However, the associated Legendre equation is not any easier, so to attack the
problem we will look for the solutions in the easier special case when $m = 0$.
This reduces the problem because it removes the double pole, which is always
tricky to deal with. In fact, the reduced problem when $m = 0$ is known as the
\emph{Legendre equation}:
\begin{equation} \label{kugel:eqn:legendre}
(1 - z^2)\frac{d^2 Z}{dz^2}
- 2z\frac{d Z}{dz}
+ n(n + 1) Z(z) = 0,
\quad
z \in [-1; 1].
\end{equation}
The Legendre equation is a second order differential equation, and therefore it
has 2 independent solutions, which are known as \emph{Legendre functions} of the
first and second kind. For the scope of this text we will only derive a special
case of the former that is known known as the \emph{Legendre polynomials}, since
we only need a solution between $-1$ and $1$.

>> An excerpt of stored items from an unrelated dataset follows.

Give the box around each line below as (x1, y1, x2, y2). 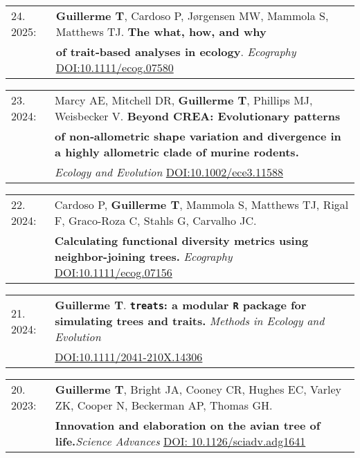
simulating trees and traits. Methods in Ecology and (55, 313, 325, 329)
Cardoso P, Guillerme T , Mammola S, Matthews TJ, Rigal (54, 196, 349, 212)
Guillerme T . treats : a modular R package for (55, 297, 307, 313)
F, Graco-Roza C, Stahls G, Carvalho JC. (54, 212, 257, 228)
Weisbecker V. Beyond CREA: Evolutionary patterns (55, 108, 341, 124)
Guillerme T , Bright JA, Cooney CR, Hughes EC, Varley (55, 381, 341, 397)
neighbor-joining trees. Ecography (54, 248, 233, 264)
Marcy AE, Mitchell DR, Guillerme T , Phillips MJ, (55, 92, 313, 108)
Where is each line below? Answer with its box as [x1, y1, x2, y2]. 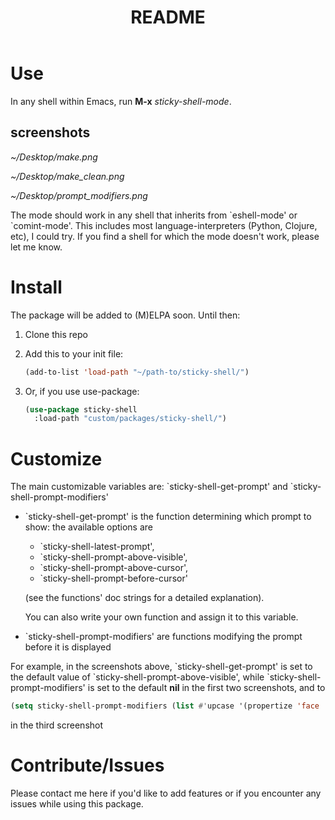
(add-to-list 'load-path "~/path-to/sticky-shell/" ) [24, 367, 250, 377]
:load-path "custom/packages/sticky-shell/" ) [34, 414, 227, 424]
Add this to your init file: [24, 347, 124, 360]
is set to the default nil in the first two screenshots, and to [87, 682, 326, 694]
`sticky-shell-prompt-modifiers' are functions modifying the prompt [24, 631, 303, 643]
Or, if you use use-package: [24, 385, 140, 397]
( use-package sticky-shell [24, 404, 138, 415]
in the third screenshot [10, 719, 104, 731]
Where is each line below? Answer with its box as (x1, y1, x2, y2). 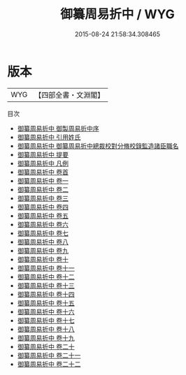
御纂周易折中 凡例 (17, 159, 69, 168)
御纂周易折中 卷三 (17, 193, 69, 203)
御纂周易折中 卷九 (17, 246, 69, 255)
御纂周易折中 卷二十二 (17, 360, 81, 368)
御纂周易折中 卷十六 (17, 307, 75, 316)
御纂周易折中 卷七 (17, 228, 69, 237)
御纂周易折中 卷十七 (17, 316, 75, 325)
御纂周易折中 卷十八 (17, 325, 75, 333)
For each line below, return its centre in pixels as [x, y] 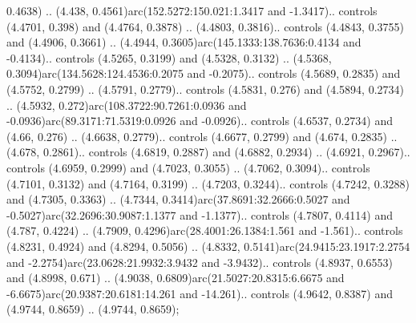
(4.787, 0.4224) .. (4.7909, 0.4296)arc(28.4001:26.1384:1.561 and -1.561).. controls [205, 230]
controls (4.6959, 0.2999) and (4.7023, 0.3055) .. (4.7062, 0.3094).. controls [188, 167]
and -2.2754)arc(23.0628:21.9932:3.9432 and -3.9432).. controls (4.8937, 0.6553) [200, 262]
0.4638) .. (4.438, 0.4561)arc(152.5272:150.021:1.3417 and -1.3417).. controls [192, 10]
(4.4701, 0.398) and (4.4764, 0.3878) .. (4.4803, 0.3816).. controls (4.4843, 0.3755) [205, 26]
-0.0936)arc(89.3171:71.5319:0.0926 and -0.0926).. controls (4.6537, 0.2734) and [200, 121]
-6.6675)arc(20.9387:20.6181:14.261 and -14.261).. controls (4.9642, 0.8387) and [200, 293]
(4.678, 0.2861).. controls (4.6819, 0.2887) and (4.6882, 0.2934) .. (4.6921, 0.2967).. [208, 152]
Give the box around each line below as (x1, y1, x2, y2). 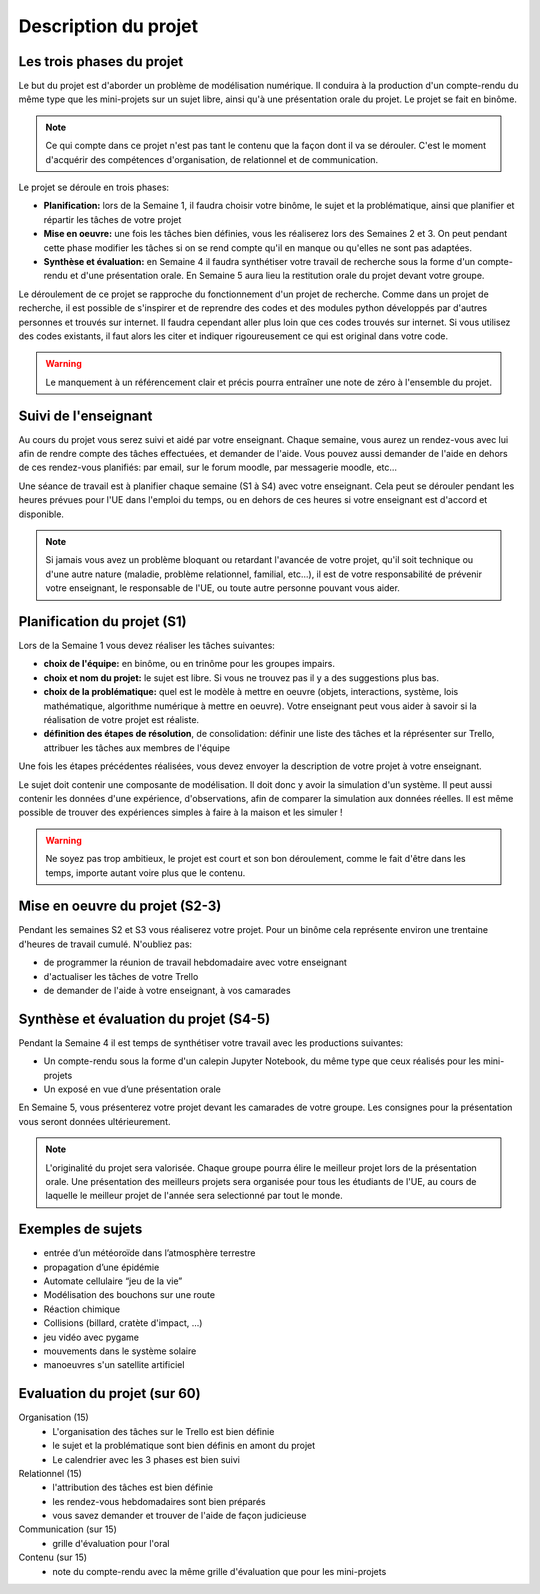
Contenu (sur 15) (18, 1551, 88, 1564)
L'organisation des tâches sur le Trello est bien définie (52, 1425, 275, 1437)
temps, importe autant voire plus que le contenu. (45, 866, 246, 879)
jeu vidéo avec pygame (43, 1331, 140, 1343)
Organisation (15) (18, 1411, 89, 1424)
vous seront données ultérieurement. (18, 1115, 171, 1127)
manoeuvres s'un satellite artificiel (43, 1359, 185, 1371)
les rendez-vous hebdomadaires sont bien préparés (52, 1495, 266, 1507)
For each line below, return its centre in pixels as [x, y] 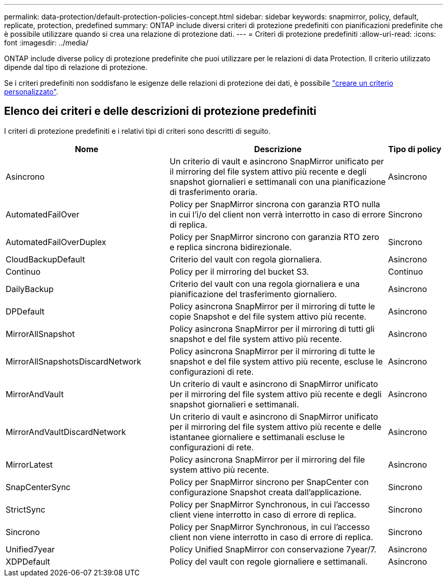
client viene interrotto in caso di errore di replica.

\begin{lemma}[Legendre polynomials]
\label{kugel:thm:legendre-poly}
The polynomial function
\[
P_n(z) = \sum^{\lfloor n/2 \rfloor}_{k=0}
\frac{(-1)^k}{2^n s^k!} \frac{(2n - 2k)!}{(n - k)! (n-2k)!} z^{n - 2k}
\]
is the only finite solution of the Legendre equation
\eqref{kugel:eqn:legendre} when $n \in \mathbb{Z}$ and $z \in [-1; 1]$.
\end{lemma}
\begin{proof}
This results is derived in section \ref{kugel:sec:proofs:legendre}.
\end{proof}
Since the Legendre \emph{polynomials} are indeed polynomials, they can also be
expressed using the hypergeometric functions described in section
\ref{buch:rekursion:section:hypergeometrische-funktion}, so in fact
\begin{equation}
P_n(z) = {}_2F_1 \left( \begin{matrix}
n + 1, & -n \\ \multicolumn{2}{c}{1}
\end{matrix} ; \frac{1 - z}{2} \right).
\end{equation}
Further, there are a few more interesting but not very relevant forms to write
$P_n(z)$ such as \emph{Rodrigues' formula} and \emph{Laplace's integral
representation} which are
\begin{equation*}
P_n(z) = \frac{1}{2^n n!} \frac{d^n}{dz^n} (z^2 - 1)^n,
\qquad \text{and} \qquad
P_n(z) = \frac{1}{\pi} \int_0^\pi \left(
z + \cos\vartheta \sqrt{z^2 - 1}
\right) \, d\vartheta
\end{equation*}
respectively, both of which we will not prove (see chapter 3 of
\cite{bell_special_2004} for a proof). Now that we have a solution for the
Legendre equation, we can make use of the following lemma patch the solutions
such that they also become solutions of the associated Legendre equation
\eqref{kugel:eqn:associated-legendre}.
\begin{lemma} \label{kugel:thm:extend-legendre}
If $Z_n(z)$ is a solution of the Legendre equation \eqref{kugel:eqn:legendre},
then
\begin{equation*}
Z^m_n(z) = (1 - z^2)^{m/2} \frac{d^m}{dz^m}Z_n(z)
\end{equation*}
solves the associated Legendre equation \eqref{kugel:eqn:associated-legendre}.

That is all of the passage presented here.